Stellt beispielsweise der Antragsberechtigte vor der gerichtlichen Bestätigung des Plans einen überarbeiteten Entwurf zur Abstimmung, der aus seiner Sicht dem bisherigen Diskussionsstand besser Rechnung trägt, so dass das rechtliche Gehör aller Beteiligten gewahrt ist, und sieht das Gericht keine Veranlassung, den neuen Plan nach § 231 von Amts wegen zurückzuweisen, liegt kein Verstoß gegen wesentliche Verfahrensvorschriften i.S.d. § 250 Nr. 1 vor, wenn über diesen neuen Plan abgestimmt wird.
Rn 17
§ 250 nimmt in seinem Wortlaut nur Bezug auf die direkt den Insolvenzplan betreffenden Normen, so dass sich die Frage stellt, ob eine Bestätigung auch dann zu versagen ist, wenn sonstige verfahrensrechtliche Vorschriften nicht eingehalten worden sind, wie z.B. mangelnde Bekanntmachung des Eröffnungsbeschlusses (§ 30 Abs. 1 Satz 1) oder nicht ausreichende Größe des Saales, in dem das Gericht den Erörterungs- und Abstimmungstermin durchführt, und damit kein ausreichender Platz für alle Insolvenzgläubiger.

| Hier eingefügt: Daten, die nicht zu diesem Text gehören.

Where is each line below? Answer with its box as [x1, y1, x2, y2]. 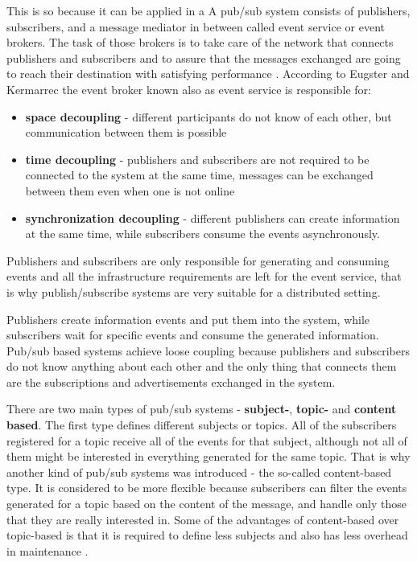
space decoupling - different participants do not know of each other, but [25, 108, 392, 125]
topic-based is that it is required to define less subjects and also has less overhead [6, 527, 408, 544]
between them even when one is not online [25, 182, 235, 199]
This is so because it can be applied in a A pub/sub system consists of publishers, [6, 2, 411, 18]
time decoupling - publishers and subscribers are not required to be [25, 150, 370, 167]
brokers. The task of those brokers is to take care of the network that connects [6, 34, 394, 51]
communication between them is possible [25, 124, 227, 141]
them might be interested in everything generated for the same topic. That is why [6, 448, 411, 465]
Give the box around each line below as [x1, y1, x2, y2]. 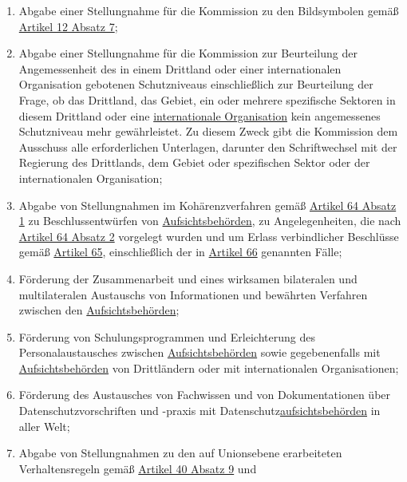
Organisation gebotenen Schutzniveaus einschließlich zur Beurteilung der [18, 76, 373, 93]
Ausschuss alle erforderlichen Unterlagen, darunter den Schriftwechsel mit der [18, 138, 397, 155]
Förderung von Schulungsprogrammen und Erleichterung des [18, 328, 315, 345]
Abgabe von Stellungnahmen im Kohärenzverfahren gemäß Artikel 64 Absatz [18, 196, 397, 213]
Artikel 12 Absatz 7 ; [18, 18, 118, 34]
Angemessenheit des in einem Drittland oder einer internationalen [18, 60, 342, 77]
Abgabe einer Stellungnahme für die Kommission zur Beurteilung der [18, 45, 358, 61]
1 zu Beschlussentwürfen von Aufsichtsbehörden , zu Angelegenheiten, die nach [18, 212, 401, 229]
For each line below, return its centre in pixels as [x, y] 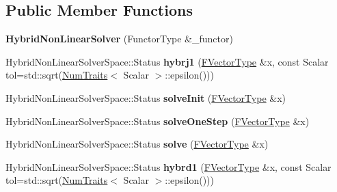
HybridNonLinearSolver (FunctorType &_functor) [119, 39]
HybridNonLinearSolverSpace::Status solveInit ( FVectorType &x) [146, 97]
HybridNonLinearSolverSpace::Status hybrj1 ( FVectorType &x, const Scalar [167, 61]
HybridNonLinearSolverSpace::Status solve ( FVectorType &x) [137, 144]
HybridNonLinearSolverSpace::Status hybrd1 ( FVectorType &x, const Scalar [168, 166]
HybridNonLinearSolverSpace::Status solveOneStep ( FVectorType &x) [158, 121]
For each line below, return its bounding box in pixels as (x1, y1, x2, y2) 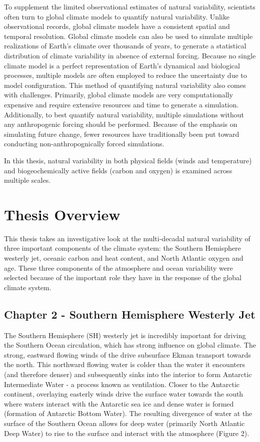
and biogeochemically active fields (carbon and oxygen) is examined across (4, 165, 232, 175)
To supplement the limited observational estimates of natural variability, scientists (4, 1, 255, 11)
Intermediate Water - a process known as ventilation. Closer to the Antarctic (4, 379, 240, 389)
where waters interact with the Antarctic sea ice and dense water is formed (4, 398, 234, 409)
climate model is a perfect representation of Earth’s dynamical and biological (4, 60, 240, 70)
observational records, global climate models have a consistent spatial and (4, 21, 230, 31)
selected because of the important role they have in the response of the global (4, 272, 241, 283)
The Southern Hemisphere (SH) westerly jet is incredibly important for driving (4, 330, 246, 340)
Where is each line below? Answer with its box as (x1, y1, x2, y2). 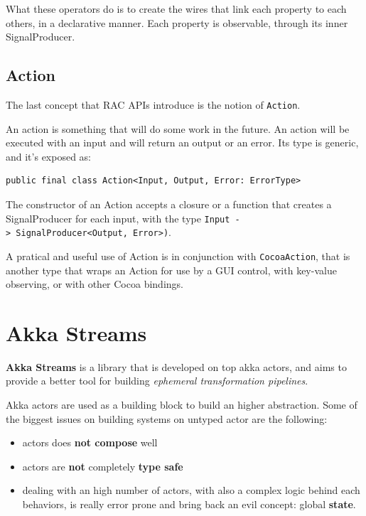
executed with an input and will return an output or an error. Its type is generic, (6, 135, 359, 150)
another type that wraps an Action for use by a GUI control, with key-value (6, 262, 337, 277)
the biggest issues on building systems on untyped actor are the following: (6, 411, 328, 426)
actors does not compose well (22, 435, 158, 450)
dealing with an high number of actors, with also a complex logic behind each (22, 483, 360, 498)
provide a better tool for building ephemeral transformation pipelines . (6, 373, 308, 388)
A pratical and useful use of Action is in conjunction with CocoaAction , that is (6, 248, 350, 263)
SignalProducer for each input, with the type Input (6, 210, 230, 225)
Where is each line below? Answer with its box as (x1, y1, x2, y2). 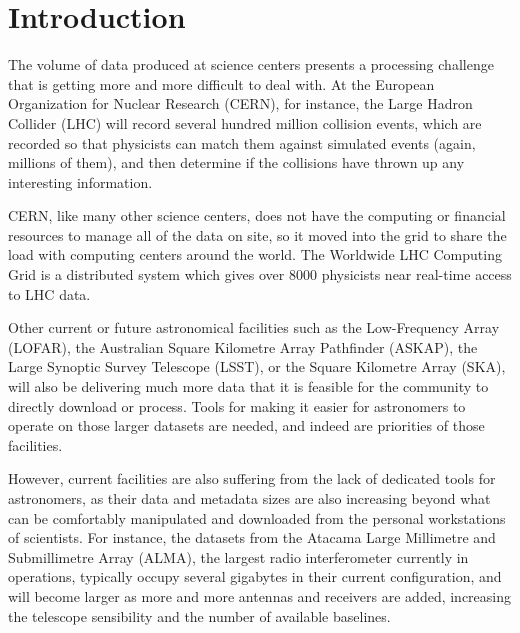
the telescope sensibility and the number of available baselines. (8, 605, 391, 626)
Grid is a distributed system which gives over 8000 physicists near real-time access (8, 264, 512, 285)
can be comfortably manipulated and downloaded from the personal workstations (8, 507, 506, 528)
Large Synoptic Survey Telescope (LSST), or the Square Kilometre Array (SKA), (8, 356, 506, 377)
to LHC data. (8, 283, 91, 304)
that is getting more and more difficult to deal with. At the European (8, 73, 435, 94)
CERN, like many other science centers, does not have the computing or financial (8, 205, 506, 226)
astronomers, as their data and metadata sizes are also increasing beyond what (8, 488, 491, 508)
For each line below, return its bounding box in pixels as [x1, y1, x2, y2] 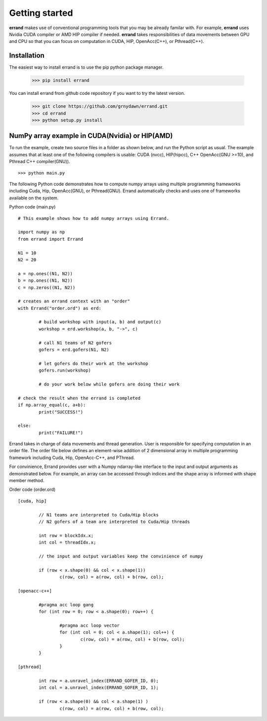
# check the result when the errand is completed [18, 395, 141, 401]
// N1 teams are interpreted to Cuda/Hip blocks [39, 512, 159, 517]
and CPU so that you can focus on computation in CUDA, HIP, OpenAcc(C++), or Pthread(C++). [9, 39, 204, 44]
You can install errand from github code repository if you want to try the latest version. [9, 90, 185, 96]
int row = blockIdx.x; [39, 533, 94, 538]
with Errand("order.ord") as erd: [18, 305, 101, 311]
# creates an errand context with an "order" [18, 298, 131, 304]
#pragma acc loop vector [59, 623, 120, 628]
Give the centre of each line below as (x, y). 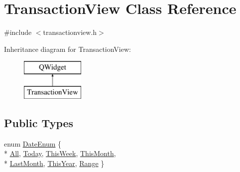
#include (18, 32)
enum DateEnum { (33, 143)
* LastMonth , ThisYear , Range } (54, 163)
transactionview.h (70, 32)
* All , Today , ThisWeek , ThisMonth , (60, 153)
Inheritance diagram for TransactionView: (67, 49)
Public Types (39, 122)
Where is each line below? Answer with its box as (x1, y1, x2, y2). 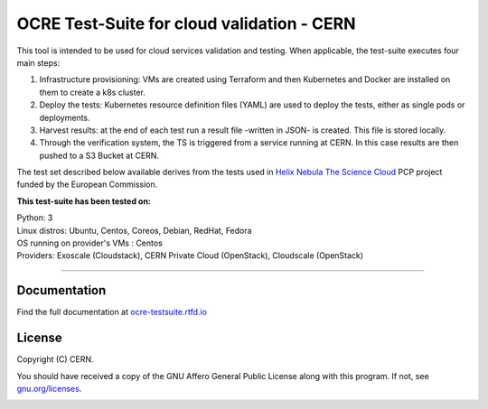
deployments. (39, 112, 90, 123)
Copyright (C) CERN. (16, 354, 94, 365)
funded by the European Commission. (16, 179, 158, 190)
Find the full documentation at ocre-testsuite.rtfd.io (16, 307, 208, 318)
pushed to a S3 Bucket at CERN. (39, 150, 160, 161)
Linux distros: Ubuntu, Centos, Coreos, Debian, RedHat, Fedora (16, 225, 252, 236)
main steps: (16, 57, 61, 68)
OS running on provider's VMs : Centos (16, 237, 163, 248)
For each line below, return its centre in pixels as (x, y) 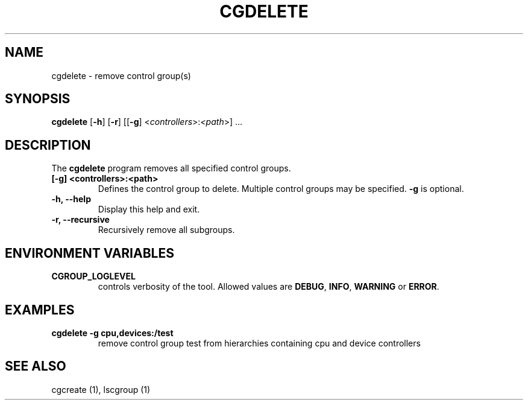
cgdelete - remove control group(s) (121, 75)
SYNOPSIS (38, 99)
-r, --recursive (80, 220)
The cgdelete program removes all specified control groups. (171, 168)
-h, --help (71, 199)
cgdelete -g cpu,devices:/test (112, 333)
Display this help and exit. (149, 209)
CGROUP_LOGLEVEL (93, 276)
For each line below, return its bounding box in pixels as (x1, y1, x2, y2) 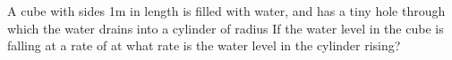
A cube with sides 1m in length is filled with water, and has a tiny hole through (7, 2, 446, 19)
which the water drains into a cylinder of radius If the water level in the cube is (7, 19, 444, 37)
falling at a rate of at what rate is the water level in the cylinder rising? (7, 36, 401, 55)
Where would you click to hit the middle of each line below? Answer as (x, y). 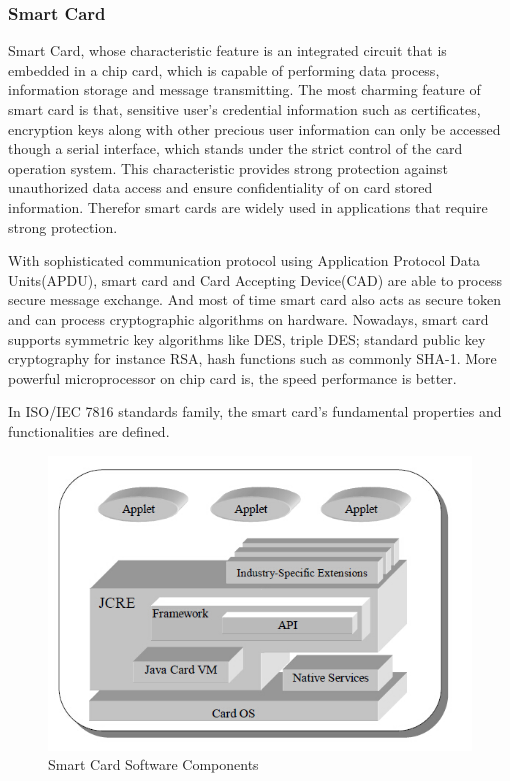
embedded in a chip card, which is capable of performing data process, (224, 69)
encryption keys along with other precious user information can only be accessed (254, 128)
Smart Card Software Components (153, 764)
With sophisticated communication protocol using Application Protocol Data (244, 260)
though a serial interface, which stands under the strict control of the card (235, 148)
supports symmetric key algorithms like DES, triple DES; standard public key (247, 338)
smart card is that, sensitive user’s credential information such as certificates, (244, 109)
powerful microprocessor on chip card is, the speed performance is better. (232, 377)
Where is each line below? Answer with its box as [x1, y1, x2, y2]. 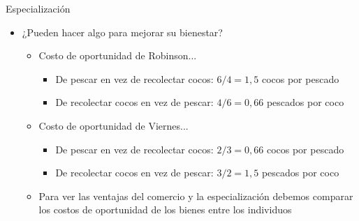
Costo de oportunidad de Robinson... [38, 48, 197, 63]
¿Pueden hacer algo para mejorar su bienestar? [22, 24, 223, 39]
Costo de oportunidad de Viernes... [38, 118, 189, 132]
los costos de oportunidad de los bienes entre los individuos [38, 202, 292, 217]
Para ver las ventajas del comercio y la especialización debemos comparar [38, 188, 353, 203]
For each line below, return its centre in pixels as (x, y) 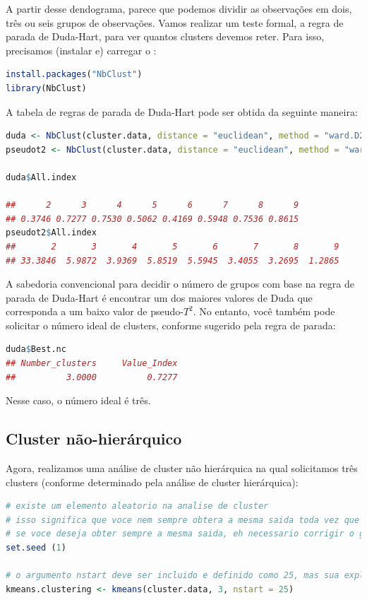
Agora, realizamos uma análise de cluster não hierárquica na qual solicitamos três (182, 468)
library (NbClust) (46, 88)
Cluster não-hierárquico (94, 439)
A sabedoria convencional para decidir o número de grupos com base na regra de (180, 284)
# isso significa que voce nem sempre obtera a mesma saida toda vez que (183, 520)
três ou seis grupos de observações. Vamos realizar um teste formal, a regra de (175, 22)
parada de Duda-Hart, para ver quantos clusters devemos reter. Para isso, (165, 36)
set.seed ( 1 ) (36, 548)
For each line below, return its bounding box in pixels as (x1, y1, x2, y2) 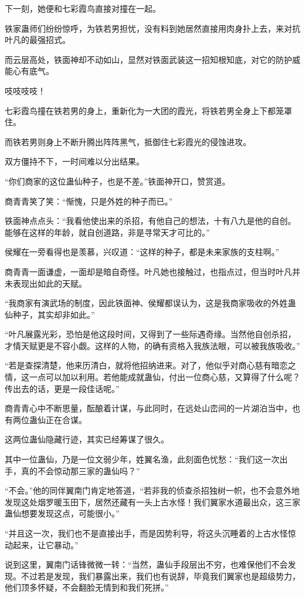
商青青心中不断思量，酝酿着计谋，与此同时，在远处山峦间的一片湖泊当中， (5, 402, 292, 414)
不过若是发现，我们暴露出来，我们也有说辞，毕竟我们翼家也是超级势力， (21, 569, 300, 582)
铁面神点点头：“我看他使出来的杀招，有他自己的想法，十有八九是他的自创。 (5, 214, 296, 227)
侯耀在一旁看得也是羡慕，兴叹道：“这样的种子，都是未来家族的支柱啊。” (5, 246, 280, 258)
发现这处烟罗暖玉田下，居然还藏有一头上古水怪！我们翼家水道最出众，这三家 (5, 495, 300, 508)
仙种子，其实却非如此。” (5, 308, 95, 320)
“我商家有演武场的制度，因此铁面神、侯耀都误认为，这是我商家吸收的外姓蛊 (5, 297, 296, 309)
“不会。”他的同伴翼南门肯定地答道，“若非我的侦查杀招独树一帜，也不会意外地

Im Ergebnis ist die Frage zu bejahen. Die Vorschriften des Insolvenzplans stehen nicht isoliert im Raum, sondern sind Teil des gesamten Insolvenzverfahrens, so dass eine Bestätigung des Plans a priori ausscheidet, wenn nicht nur die speziellen Planvorschriften, sondern schon die allgemeinen Verfahrensvorschriften verletzt sind.
Rn 18
Keine Versagung der Bestätigung ergibt sich dagegen aus der Verletzung von Vorschriften über die Einstellung der Zwangsvollstreckung, über die Auswahl des Insolvenzverwalters (§§ 56 ff.) oder die Bekanntmachung und registermäßige Bekanntgabe von Verfügungsbeschränkungen. Insoweit liegt jeweils lediglich ein unwesentlicher Mangel vor, der keine Auswirkung auf die Annahme des Insolvenzplanes gehabt haben kann.
Rn 19
Diskutiert wird, ob die Pflicht zur Versagung der Bestätigung bei einem wesentlichen Verfahrensfehler auch dann besteht, wenn der wesentliche Verfahrensmangel ausschließlich durch das Insolvenzgericht selbst verursacht wurde. Auch in diesem Fall ist zunächst zu prüfen, ob der Mangel behoben werden kann (Rdn. 16). Denkbar ist, dass das Gericht von Amts wegen auf Kosten der Staatskasse einen neuen Termin ansetzt. Sollte dadurch der Mangel nicht geheilt werden können, spricht gegen die Fortführung des Verfahrens aber der Gesetzeswortlaut ("ist zu versagen"). Das Gericht ist allerdings bei einer Verwerfung befugt, ein erneutes Planverfahren wesentlich zu kürzen, insbesondere auf bereits getroffene Entscheidungen Bezug zu nehmen und auf einen erneuten Prüfungstermin sowie Stimmrechtsfestsetzung zu verzichten. Beschränkt sich der Verfahrensfehler dagegen auf das Abstimmungsverfahren, wie etwa eine bloß fehlerhafte Protokollierung des Abstimmungsergebnisses, die zu Unsicherheiten über das tatsächliche Ergebnis führt, wäre ein erneutes verkürztes Planverfahren bloße Förmelei.